It could occur to you at any time, and in a blink of an eye. All it takes is a small spike, surge, brownout, or any other variation in the voltage and your gear can be eternally damaged, your data shattered, and your operating system files tainted. Faulty electrical power can insidiously wear down your system over a period of time, without you knowing – till – ultimately, it fails. One way of evading such adversity is to fit a UPS. A UPS (Uninterrupted Power Supply) is a power supply that includes a battery to support power in the event of a power outage. Most UPS units will also filter and control the utility power. A UPS can be used on most electronic gear, although this piece of writing will focus mainly on its usage with computers. There are essentially 3 types of UPSs to select from. Keep in mind that Online UPS Manufacturers in India have their own design and changes. The types are as follows:
Offline (Standby) UPS
The standby UPS is the simplest and least pricey UPS design. Getting its main power from the AC line (i.e. your outlet), this type of UPS switches over to the backup battery mechanically when any drop in voltage is detected. When the power is returned, the UPS then switches back. This UPS has nothing to control the electricity although Online UPS Manufacturers in India may include some sort of line sift.
Hailed by some to be the most well-organized UPS, the line-interactive UPS is one of the most well-liked designs used today for computer fortification. Although some manufacturers sell line-interactive UPSs which are no more than an offline UPS with a regulator added, the essential line-interactive UPS has a bi-directional inverter/charger which is always linked to the output of the UPS and makes use of a portion of AC power to keep the battery charged. When the input power fails, the transfer switch disconnects AC input and the battery/inverter provides output power. This gives a faster reply to a power failure than an offline UPS.
This design is measured to be a “true” UPS. Not like other types of UPS, this one uses the battery as its main resource of power and the line power is the resulting source of power. When line power goes out the UPS does not have to change from one power source to another, it just stops charging the battery.

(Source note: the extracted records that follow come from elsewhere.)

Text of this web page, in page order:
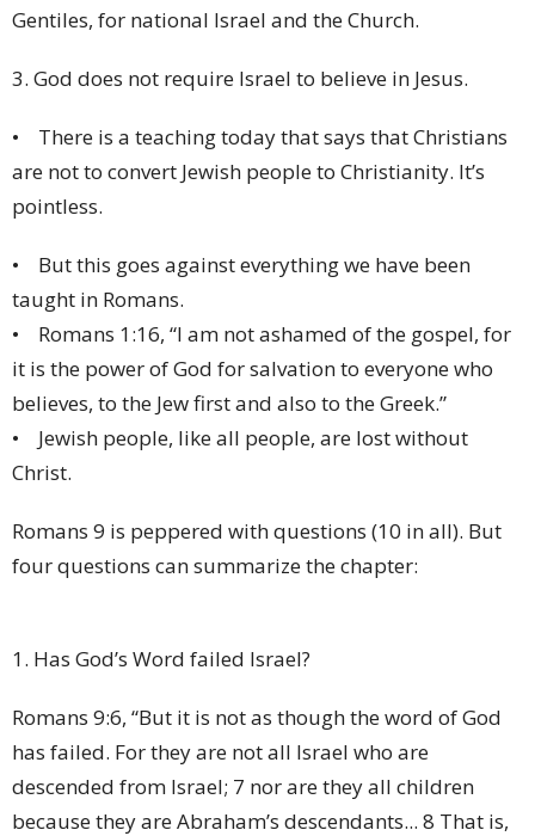
Gentiles, for national Israel and the Church.
3. God does not require Israel to believe in Jesus.
• There is a teaching today that says that Christians
are not to convert Jewish people to Christianity. It’s
pointless.
• But this goes against everything we have been
taught in Romans.
• Romans 1:16, “I am not ashamed of the gospel, for
it is the power of God for salvation to everyone who
believes, to the Jew first and also to the Greek.”
• Jewish people, like all people, are lost without
Christ.
Romans 9 is peppered with questions (10 in all). But
four questions can summarize the chapter:
1. Has God’s Word failed Israel?
Romans 9:6, “But it is not as though the word of God
has failed. For they are not all Israel who are
descended from Israel; 7 nor are they all children
because they are Abraham’s descendants... 8 That is,
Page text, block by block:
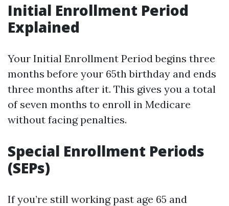
Initial Enrollment Period
Explained
Your Initial Enrollment Period begins three
months before your 65th birthday and ends
three months after it. This gives you a total
of seven months to enroll in Medicare
without facing penalties.
Special Enrollment Periods
(SEPs)
If you’re still working past age 65 and
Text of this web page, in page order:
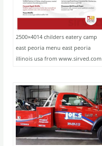
2500×4014 childers eatery camp
east peoria menu east peoria
illinois usa from www.sirved.com
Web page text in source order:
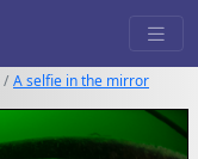
A selfie in the mirror
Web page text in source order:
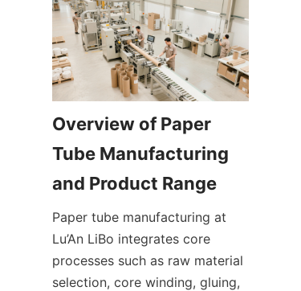
Overview of Paper
Tube Manufacturing
Paper tube manufacturing at
Lu’An LiBo integrates core
processes such as raw material
selection, core winding, gluing,

This is alike to the way laptops react when they are unplugged from line power. When there isn’t any line power, the battery will remain to power the system till its stored power is exhausted. Since this type of UPS design runs off the battery, the gear plugged into it will always retain a constant flow of power. Any surges or brownouts will be taken in at the battery charger and not passed on to the gear. Being more composite, online UPS units usually costs more than offline units.